Modern business practice may mean that the number of documents currently created as originals in hardcopy without an electronic counterpart is limited. One might therefore assume that this is not an issue that will commonly affect future cases. However, particularly for regulated industries (where hardcopy documents may be required to be kept for long periods), it is an issue which should be taken into account by in-house lawyers and information management professionals in those sectors. Many companies still receive handwritten forms, "know your client" hard copy data and other documents in scanned hardcopy, or hardcopy only format. Others are migrating their archived hardcopy material to electronic format by scanning it. In addition to accurate indexing of such archives, quality control of the scanning and OCR process and a clear understanding of its limitations are essential to avoid mistakes which may cause problems later.
A further limitation, not relevant in this case, but which increasingly arises in cases with a foreign element is whether the OCR process will accurately "read" foreign languages. This is not just limited to non-Latin alphabets: European languages with special characters (e.g. accents, umlauts and cedillas) are often "misread". If they may be relevant, hardcopy documents containing foreign language text need to be considered carefully. If they form a readily identifiable set of documents it may be easiest to treat them separately – perhaps reviewed in full by reviewers with the relevant language skills. If search terms are to be used to filter the documents, they should be considered carefully, with alternative spellings used in anticipation of likely inaccuracies in the OCR output.

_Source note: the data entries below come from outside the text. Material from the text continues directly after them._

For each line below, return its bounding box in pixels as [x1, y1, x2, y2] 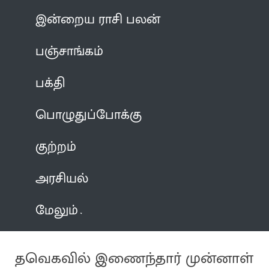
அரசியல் [35, 167, 89, 190]
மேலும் [35, 199, 79, 222]
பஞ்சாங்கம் [35, 40, 104, 62]
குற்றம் [35, 135, 77, 158]
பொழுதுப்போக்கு [35, 103, 142, 126]
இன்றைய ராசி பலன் [35, 8, 161, 31]
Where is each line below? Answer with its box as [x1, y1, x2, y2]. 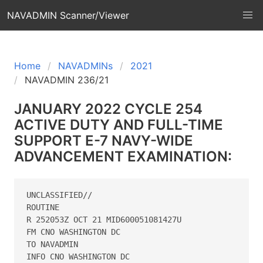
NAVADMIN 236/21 [25, 74, 109, 86]
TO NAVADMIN [26, 239, 83, 249]
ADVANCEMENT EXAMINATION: [14, 148, 232, 165]
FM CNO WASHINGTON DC [26, 227, 125, 237]
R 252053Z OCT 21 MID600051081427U [26, 214, 186, 224]
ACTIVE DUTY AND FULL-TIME [14, 116, 223, 133]
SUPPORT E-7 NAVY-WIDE [14, 132, 193, 149]
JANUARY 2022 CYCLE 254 [14, 100, 203, 117]
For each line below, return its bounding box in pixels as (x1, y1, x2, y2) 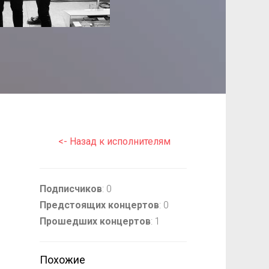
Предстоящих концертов (39, 199, 159, 211)
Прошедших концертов (39, 216, 151, 227)
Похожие (39, 253, 85, 266)
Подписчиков (39, 183, 102, 195)

This decision is a salutary lesson to litigants and practitioners about the dangers of failing to properly plan and execute a disclosure exercise in compliance with the Civil Procedure Rules. It also highlights the dangers facing lawyers who do not understand the limitations of the technology on which they rely. If nothing else, practitioners should appreciate the old chestnut that the quality of output is entirely reliant on the quality of input, whether inputs take the form of human instruction, or the form and content of raw data.